• ASSIGNMENT: Print every line below exactly as written, but leave the pictures behind.

• THE INPUT:

- Opening Delimiter -

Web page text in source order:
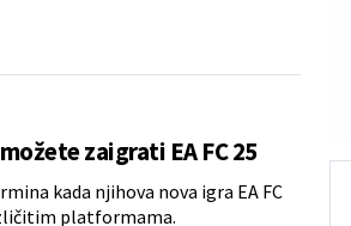
zaigrati EA FC 25
kada njihova nova igra EA FC
platformama.
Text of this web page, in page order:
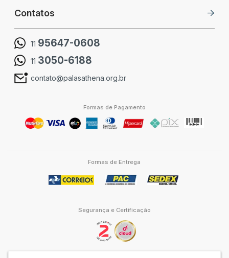
Contatos
11 95647-0608
11 3050-6188
contato@palasathena.org.br
Formas de Pagamento
Formas de Entrega
Segurança e Certificação
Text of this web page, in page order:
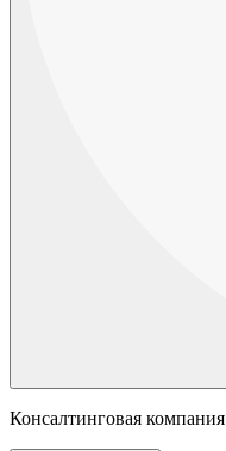
Консалтинговая компания
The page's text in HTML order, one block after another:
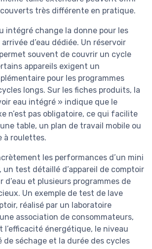
très différente en pratique.
intégré change la donne pour les
d’eau dédiée. Un réservoir
souvent de couvrir un cycle
appareils exigent un
pour les programmes
longs. Sur les fiches produits, la
eau intégré » indique que le
n’est pas obligatoire, ce qui facilite
table, un plan de travail mobile ou
à roulettes.
les performances d’un mini
un test détaillé d’appareil de comptoir
d’eau et plusieurs programmes de
Un exemple de test de lave
réalisé par un laboratoire
association de consommateurs,
l’efficacité énergétique, le niveau
de séchage et la durée des cycles
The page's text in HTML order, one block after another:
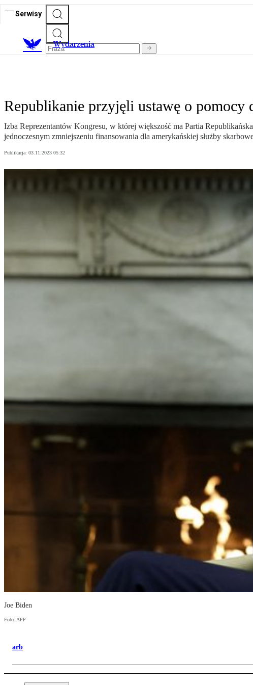
Serwisy
Wydarzenia
Republikanie przyjęli ustawę o pomocy
Izba Reprezentantów Kongresu, w której większość ma Partia
jednoczesnym zmniejszeniu finansowania dla amerykańskiej służby
Publikacja: 03.11.2023 05:32
Joe Biden
Foto: AFP
arb

- Closing Delimiter -

• ANSWER BOX:
Web page text in source order:
zaigrati EA FC 25
kada njihova nova igra EA FC
platformama.
Text of this web page, in page order:
Contatos
11 95647-0608
11 3050-6188
contato@palasathena.org.br
Formas de Pagamento
Formas de Entrega
Segurança e Certificação
Text of this web page, in page order:
Консалтинговая компания
The page's text in HTML order, one block after another:
très différente en pratique.
intégré change la donne pour les
d’eau dédiée. Un réservoir
souvent de couvrir un cycle
appareils exigent un
pour les programmes
longs. Sur les fiches produits, la
eau intégré » indique que le
n’est pas obligatoire, ce qui facilite
table, un plan de travail mobile ou
à roulettes.
les performances d’un mini
un test détaillé d’appareil de comptoir
d’eau et plusieurs programmes de
Un exemple de test de lave
réalisé par un laboratoire
association de consommateurs,
l’efficacité énergétique, le niveau
de séchage et la durée des cycles
The page's text in HTML order, one block after another:
Serwisy
Wydarzenia
Republikanie przyjęli ustawę o pomocy
Izba Reprezentantów Kongresu, w której większość ma Partia
jednoczesnym zmniejszeniu finansowania dla amerykańskiej służby
Publikacja: 03.11.2023 05:32
Joe Biden
Foto: AFP
arb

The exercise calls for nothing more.